Sars-CoV-2, mass spectrometry, inflammation, biomarker, proteomics
As more and more people are recovering from SARS-CoV-2 infection, one of the growing concerns is the increasing reports of the post viral fatigue symptoms or ‘long Covid’. This phenomenon is defined as not recovering for several weeks or months following the start of symptoms and whereby patients present with chronic and recurrent fatigue for weeks and even many months after a SARS-CoV-2 infection1,2. Understanding the effects and complications of ‘long Covid’, and then managing it, is the next challenge for public health services. Currently the UK is increasing its testing capacity for virus detection and antibody detection, but there still remains a gap in the understanding and diagnosis of long Covid.
Work has been performed to characterise the inflammatory response to SARS-CoV-2 infection in relation to disease severity. There has been controversy as to whether severity is associated with a hyperinflammatory cytokine storm or failure of host protective immunity that results in unrestrained viral dissemination and organ injury. What has made addressing this question challenging has been the lack of diagnostic tools to evaluate immune function in Covid-19 infections. There are sets of simple but expensive immunoassay panels that are available to look at known key inflammatory proteins such as cytokine panels; however, these only give information on known pathways and limit discovery of novel or less defined inflammatory responses. Targeted proteomics using mass spectrometry to quantitate multiple diagnostic proteins can help address this. Novel assays for virus detection have been already developed using targeted mass spectrometry3,4 but no assays are available to look at the symptoms for the diagnosis or understanding of ‘long Covid’.
From a previous study (unpublished reports) we developed a custom targeted mass spectrometry based assay panel that looks at up to 96 pro- and anti-inflammatory associated proteins (Figure 1a; see Table 1 on protocols.io5). Our hypothesis was long Covid symptoms could be related to a lingering ‘tail’ and an abnormal inflammatory response to an infection, by a type of virus the body has not seen before. We applied this assay to a cohort of samples taken from healthcare workers who had tested positive for SARS-CoV-2 infection by PCR and were either asymptomatic or had only a mild infection. Samples were taken at least 40–45 days post infection and demonstrated a positive antibody test. We compared these with serum from healthcare workers with a negative antibody test, no reported infection and no positive PCR test.
a) Representative overlaid chromatogram of the multiplex inflammation panel. Protein identifiers indicated by name and followed by first three amino acids of the peptide. b) Principle component analysis score plot of 10 SARS-Cov-2 infected patients >40 days post infection and 10 negative controls.
Samples were identified from the Health Research Authority approved project Co-Stars (Great Ormond Street Hospital NHS Trust COSTARS, IRAS 282713, ClinicalTrials.gov Identifier: NCT04380896, registered May 8th 2020) and all participants provided informed written consent.
A pilot group of 10 positive and 10 negative samples covering a broad age range was selected as proof of principle for this assay. The negative group was 60% female with an age-range of 21–57, median 38 years. The positive group was 69% female, with an age range 31–66 and median age of 44 years. Of the positive patients, seven were asymptomatic and six had loss of taste/smell or had abnormal taste/smell. None were admitted to hospital or reported other symptoms.
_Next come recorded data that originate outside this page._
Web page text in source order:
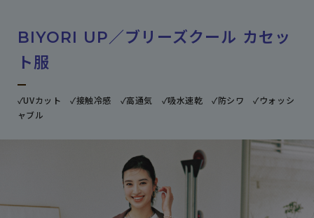
BIYORI UP／ブリーズクール カセッ
ト服
✓UVカット ✓接触冷感 ✓高通気 ✓吸水速乾 ✓防シワ ✓ウォッシ
ャブル
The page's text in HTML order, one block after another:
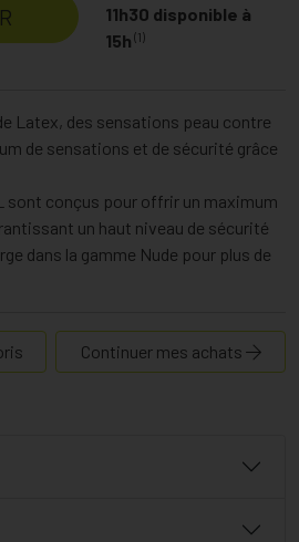
11h30 disponible à
15h (1)
Latex, des sensations peau contre
de sensations et de sécurité grâce
sont conçus pour offrir un maximum
un haut niveau de sécurité
dans la gamme Nude pour plus de
Continuer mes achats
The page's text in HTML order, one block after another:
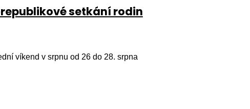
setkání rodin
víkend v srpnu od 26 do 28. srpna
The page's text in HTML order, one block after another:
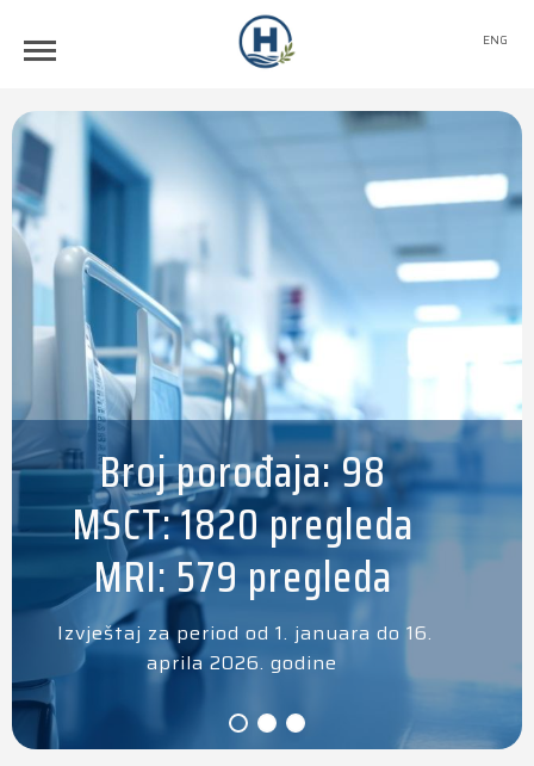
ENG
Broj porođaja: 98
MSCT: 1820 pregleda
MRI: 579 pregleda
Izvještaj za period od 1. januara do 16.
aprila 2026. godine
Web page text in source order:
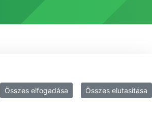
Összes elfogadása Összes elutasítása
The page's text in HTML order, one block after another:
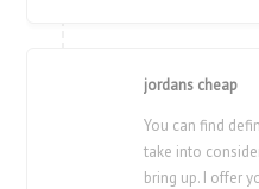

The detailed method for the multiplex assay is published and available at protocols.io5. Briefly, serum sample proteins were precipitated and trypsin digested to peptides. Peptides were desalted, separated by reverse phase chromatography and analysed on a Waters Aquity UPLC system coupled to a Xevo TQ-S mass spectrometer.
Raw data was acquired using MassLynx v 4.1 in multiple reaction monitoring mode. Raw files were processed using Skyline v 19. Protein-Peptide sequences were obtained from www.uniprot.org and settings optimised using custom synthesised peptides (Genscript USA). Normalised peak intensity data were exported to Microsoft Excel and data analysed using SIMCA v 15 (Umetrics, Sweden) for multivariate analysis and Graphpad prism v 6 was used for statistical analysis.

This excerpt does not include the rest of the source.